▶ Exercise objective: Output only the lines below from the one holding "exercise - Compute [54, 215]" down to the one holding "For each line", both end lines included and every picture dropped.

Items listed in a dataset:
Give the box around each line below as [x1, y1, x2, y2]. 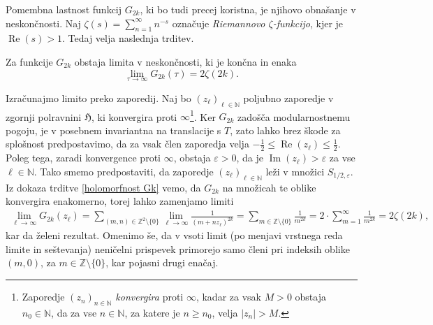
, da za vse [51, 305, 97, 319]
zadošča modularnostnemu [237, 109, 351, 124]
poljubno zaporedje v [243, 90, 334, 105]
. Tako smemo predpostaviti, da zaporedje [34, 164, 214, 178]
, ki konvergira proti [91, 109, 177, 124]
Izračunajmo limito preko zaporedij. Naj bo [6, 90, 191, 105]
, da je [236, 150, 263, 165]
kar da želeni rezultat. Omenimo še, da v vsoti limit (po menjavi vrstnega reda [6, 228, 343, 243]
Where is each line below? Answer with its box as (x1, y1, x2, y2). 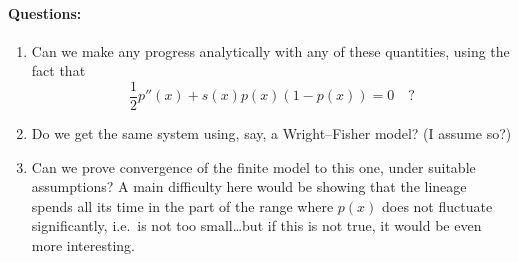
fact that (31, 60, 86, 81)
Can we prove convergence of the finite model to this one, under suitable (31, 156, 476, 177)
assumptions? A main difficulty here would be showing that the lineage (31, 176, 467, 197)
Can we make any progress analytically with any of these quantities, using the (31, 40, 510, 61)
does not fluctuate (381, 195, 493, 216)
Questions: (8, 2, 82, 23)
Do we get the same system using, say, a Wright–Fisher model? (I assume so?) (31, 123, 512, 144)
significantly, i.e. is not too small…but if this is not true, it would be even (31, 215, 482, 236)
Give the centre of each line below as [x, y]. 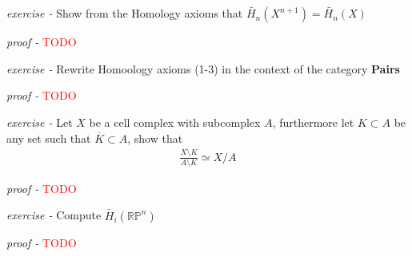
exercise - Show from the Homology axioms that [125, 13]
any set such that [49, 138]
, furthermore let [313, 122]
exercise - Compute [54, 215]
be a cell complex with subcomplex [175, 122]
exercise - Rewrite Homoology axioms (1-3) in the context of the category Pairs [203, 68]
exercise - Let [40, 122]
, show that [155, 138]
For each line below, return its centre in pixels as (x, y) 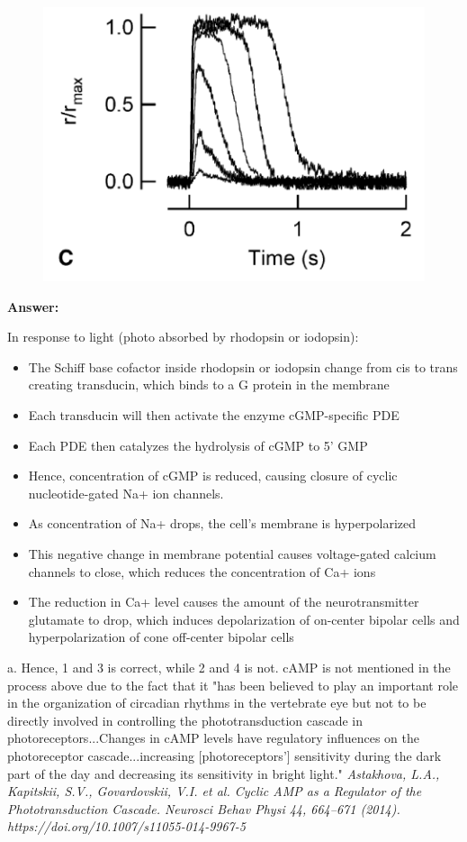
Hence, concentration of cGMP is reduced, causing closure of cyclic (213, 476)
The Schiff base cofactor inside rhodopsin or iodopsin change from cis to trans (243, 366)
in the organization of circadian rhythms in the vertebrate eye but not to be (217, 703)
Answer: (33, 306)
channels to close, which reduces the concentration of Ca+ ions (202, 571)
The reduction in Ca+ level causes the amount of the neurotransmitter (224, 602)
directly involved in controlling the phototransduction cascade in (185, 720)
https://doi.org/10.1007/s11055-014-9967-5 (126, 826)

▶ Result of this exercise:
exercise - Compute [54, 215]
be a cell complex with subcomplex [175, 122]
exercise - Rewrite Homoology axioms (1-3) in the context of the category Pairs [203, 68]
exercise - Let [40, 122]
, show that [155, 138]
For each line below, return its centre in pixels as (x, y) 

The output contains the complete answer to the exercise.